The required output is the stretch from the line containing "Conjunto de um" through the line containing "This command enable" in the records below, unaltered and with no pictures.

[Collected data entries]

Start of Block

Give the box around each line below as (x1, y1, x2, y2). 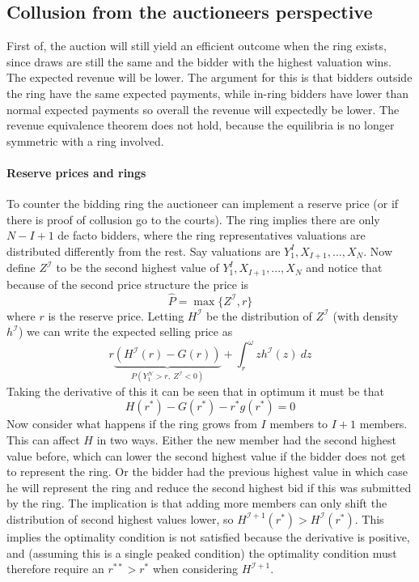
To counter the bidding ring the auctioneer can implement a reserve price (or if (6, 195, 399, 212)
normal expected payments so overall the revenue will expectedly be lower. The (6, 100, 400, 117)
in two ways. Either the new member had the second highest (96, 431, 396, 448)
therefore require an (6, 560, 104, 577)
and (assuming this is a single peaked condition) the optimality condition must (6, 544, 397, 561)
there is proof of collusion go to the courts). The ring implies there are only (6, 210, 380, 227)
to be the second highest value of (56, 259, 219, 276)
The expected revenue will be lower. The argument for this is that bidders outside (6, 69, 413, 86)
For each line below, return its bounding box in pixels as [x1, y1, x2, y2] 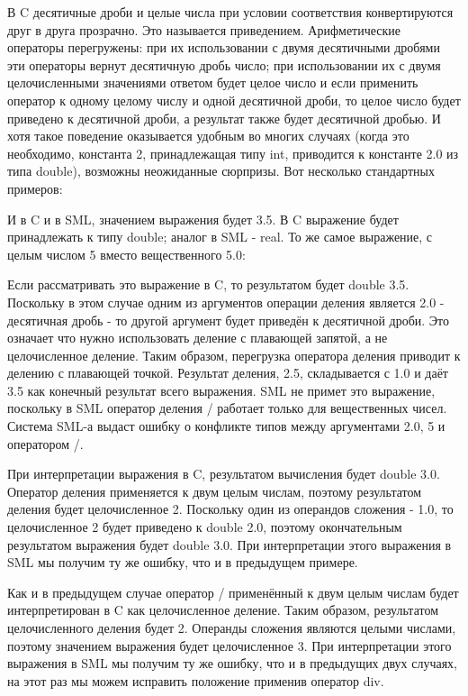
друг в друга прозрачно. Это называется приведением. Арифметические [7, 20, 401, 39]
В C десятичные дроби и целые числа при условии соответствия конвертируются [7, 3, 454, 21]
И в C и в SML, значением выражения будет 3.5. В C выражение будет [7, 209, 399, 228]
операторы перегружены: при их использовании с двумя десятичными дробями [7, 38, 440, 57]
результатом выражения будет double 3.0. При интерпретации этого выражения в [7, 535, 452, 554]
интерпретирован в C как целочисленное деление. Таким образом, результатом [7, 600, 439, 619]
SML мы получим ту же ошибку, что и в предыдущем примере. [7, 553, 358, 572]
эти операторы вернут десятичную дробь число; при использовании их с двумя [7, 55, 441, 74]
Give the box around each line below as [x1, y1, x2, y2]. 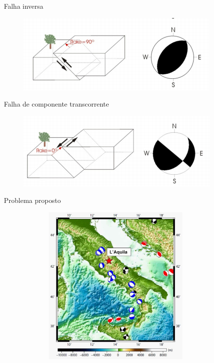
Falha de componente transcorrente [4, 99, 109, 109]
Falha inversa [4, 1, 43, 11]
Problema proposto [4, 195, 61, 205]
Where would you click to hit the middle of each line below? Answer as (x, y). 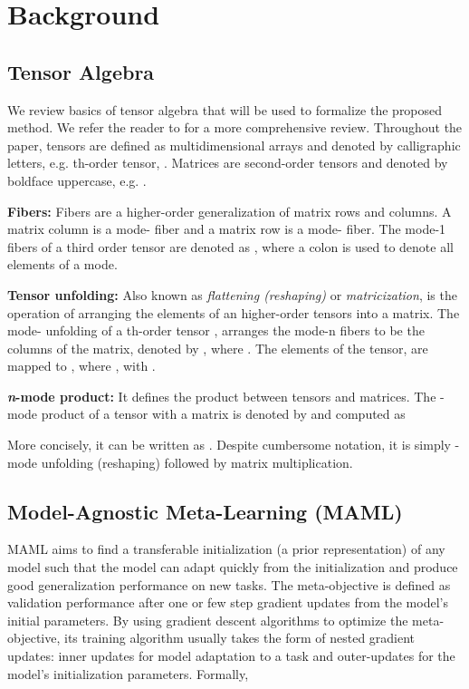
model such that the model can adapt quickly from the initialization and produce (233, 567)
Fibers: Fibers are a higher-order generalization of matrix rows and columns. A (230, 211)
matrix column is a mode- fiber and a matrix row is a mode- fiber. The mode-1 (227, 229)
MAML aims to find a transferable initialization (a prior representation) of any (226, 549)
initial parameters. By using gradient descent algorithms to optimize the (208, 620)
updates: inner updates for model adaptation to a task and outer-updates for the (231, 656)
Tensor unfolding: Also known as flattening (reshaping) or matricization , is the (232, 294)
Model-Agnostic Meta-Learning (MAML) (205, 511)
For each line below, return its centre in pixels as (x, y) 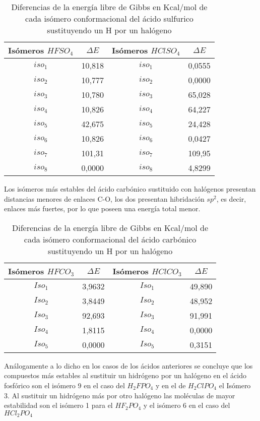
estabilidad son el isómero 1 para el (58, 405)
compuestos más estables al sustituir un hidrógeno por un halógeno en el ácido (125, 375)
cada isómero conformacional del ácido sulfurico (109, 18)
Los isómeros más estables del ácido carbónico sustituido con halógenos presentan (130, 189)
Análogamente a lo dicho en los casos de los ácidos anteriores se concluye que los (128, 365)
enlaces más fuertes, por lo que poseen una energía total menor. (102, 208)
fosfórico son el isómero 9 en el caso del (64, 385)
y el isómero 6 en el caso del (187, 405)
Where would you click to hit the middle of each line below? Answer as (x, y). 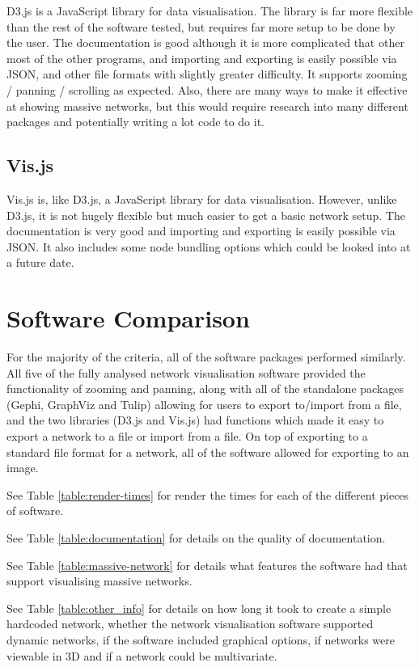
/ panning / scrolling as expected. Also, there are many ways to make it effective (207, 89)
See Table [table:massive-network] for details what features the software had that (207, 565)
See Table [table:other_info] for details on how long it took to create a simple (199, 608)
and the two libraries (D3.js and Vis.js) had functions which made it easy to (195, 420)
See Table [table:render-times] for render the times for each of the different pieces (208, 494)
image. (23, 468)
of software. (35, 511)
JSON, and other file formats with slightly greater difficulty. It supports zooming (207, 74)
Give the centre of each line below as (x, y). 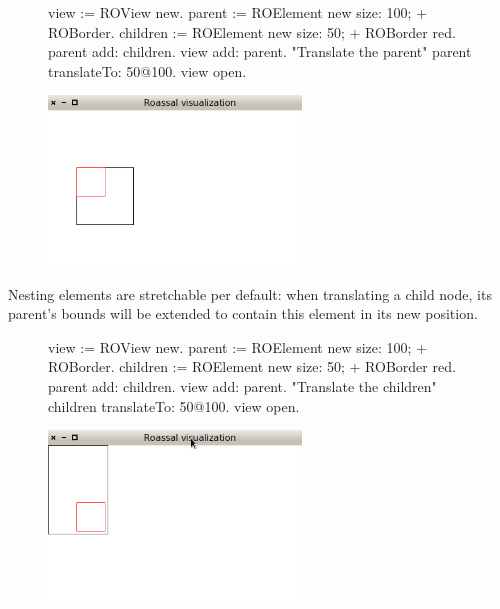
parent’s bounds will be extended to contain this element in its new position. (243, 313)
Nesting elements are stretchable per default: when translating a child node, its (250, 293)
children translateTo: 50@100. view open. (174, 405)
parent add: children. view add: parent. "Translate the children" (242, 386)
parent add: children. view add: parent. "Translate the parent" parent (260, 51)
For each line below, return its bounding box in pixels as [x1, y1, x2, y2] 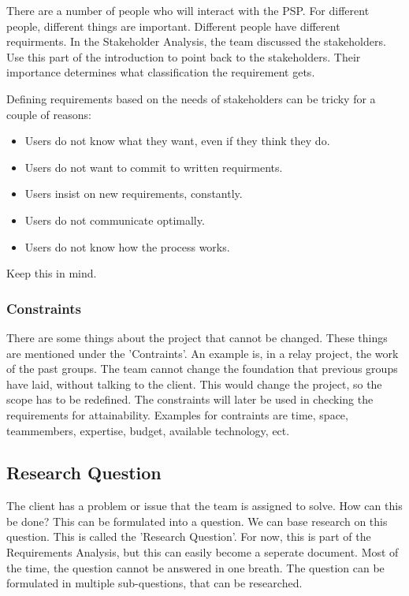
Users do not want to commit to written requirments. [24, 158, 283, 175]
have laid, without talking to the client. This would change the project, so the [6, 375, 382, 392]
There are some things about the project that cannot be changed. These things [6, 329, 388, 345]
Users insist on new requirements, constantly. [24, 185, 243, 202]
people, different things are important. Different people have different [6, 17, 340, 34]
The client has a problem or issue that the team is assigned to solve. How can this [6, 497, 403, 514]
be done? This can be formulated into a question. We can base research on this [6, 512, 388, 529]
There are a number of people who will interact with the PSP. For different [6, 2, 370, 18]
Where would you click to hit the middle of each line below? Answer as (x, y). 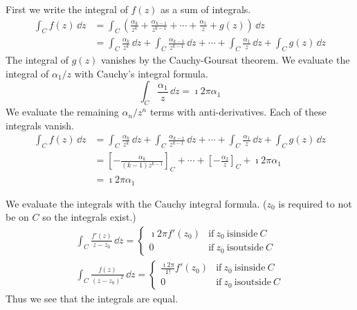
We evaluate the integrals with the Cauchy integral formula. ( (136, 203)
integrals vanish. (40, 125)
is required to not (315, 203)
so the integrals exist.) (89, 217)
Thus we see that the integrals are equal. (92, 298)
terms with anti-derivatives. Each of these (238, 112)
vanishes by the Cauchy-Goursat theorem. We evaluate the (226, 60)
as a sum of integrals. (206, 9)
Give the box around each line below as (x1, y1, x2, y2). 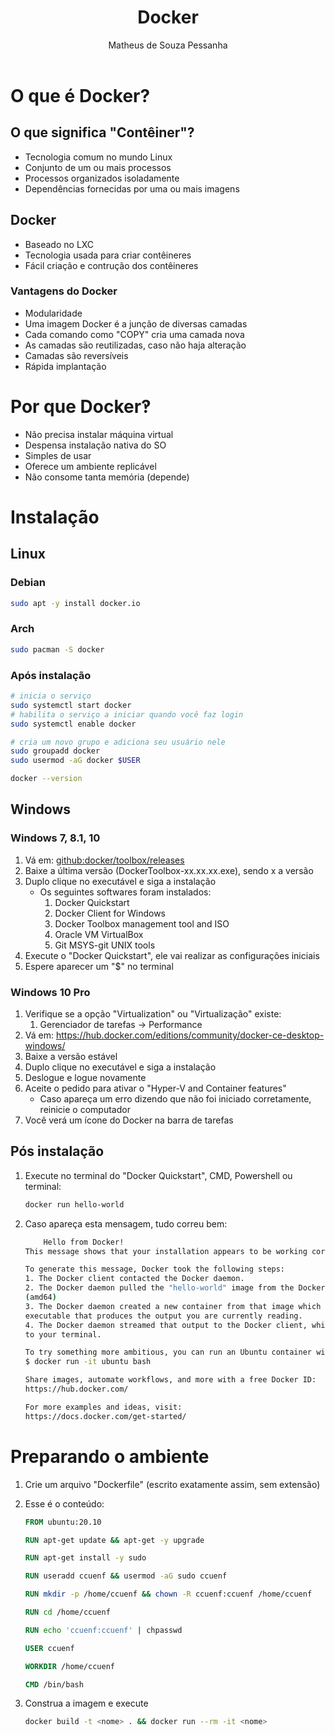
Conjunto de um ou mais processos (24, 161, 172, 173)
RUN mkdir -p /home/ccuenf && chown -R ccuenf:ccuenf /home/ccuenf (24, 1589, 313, 1600)
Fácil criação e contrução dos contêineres (24, 259, 199, 271)
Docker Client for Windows (54, 907, 166, 919)
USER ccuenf (24, 1643, 75, 1653)
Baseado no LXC (24, 238, 95, 250)
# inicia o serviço (10, 691, 92, 701)
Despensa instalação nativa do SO (24, 439, 167, 451)
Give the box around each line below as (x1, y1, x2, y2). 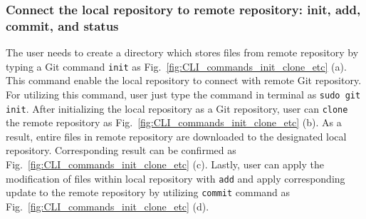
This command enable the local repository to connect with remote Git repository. (6, 73, 362, 88)
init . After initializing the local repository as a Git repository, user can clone (6, 101, 348, 116)
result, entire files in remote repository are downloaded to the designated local (6, 128, 347, 143)
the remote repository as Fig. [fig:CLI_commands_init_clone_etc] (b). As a (6, 115, 342, 130)
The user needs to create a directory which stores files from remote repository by (6, 45, 359, 60)
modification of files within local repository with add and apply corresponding (6, 170, 345, 185)
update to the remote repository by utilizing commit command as (6, 185, 291, 200)
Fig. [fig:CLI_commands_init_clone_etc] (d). (6, 198, 209, 213)
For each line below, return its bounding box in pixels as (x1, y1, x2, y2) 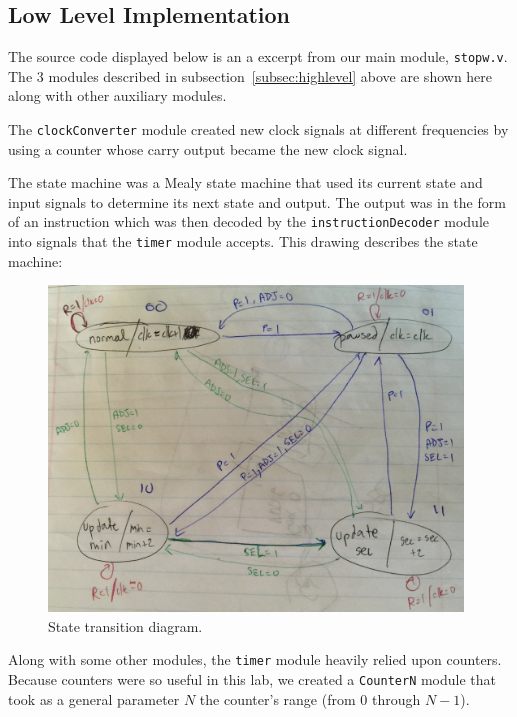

End of Block

TASK SOLUTION
Conjunto de um ou mais processos (24, 161, 172, 173)
RUN mkdir -p /home/ccuenf && chown -R ccuenf:ccuenf /home/ccuenf (24, 1589, 313, 1600)
Fácil criação e contrução dos contêineres (24, 259, 199, 271)
Docker Client for Windows (54, 907, 166, 919)
USER ccuenf (24, 1643, 75, 1653)
Baseado no LXC (24, 238, 95, 250)
# inicia o serviço (10, 691, 92, 701)
Despensa instalação nativa do SO (24, 439, 167, 451)
Give the box around each line below as (x1, y1, x2, y2). 
This command enable the local repository to connect with remote Git repository. (6, 73, 362, 88)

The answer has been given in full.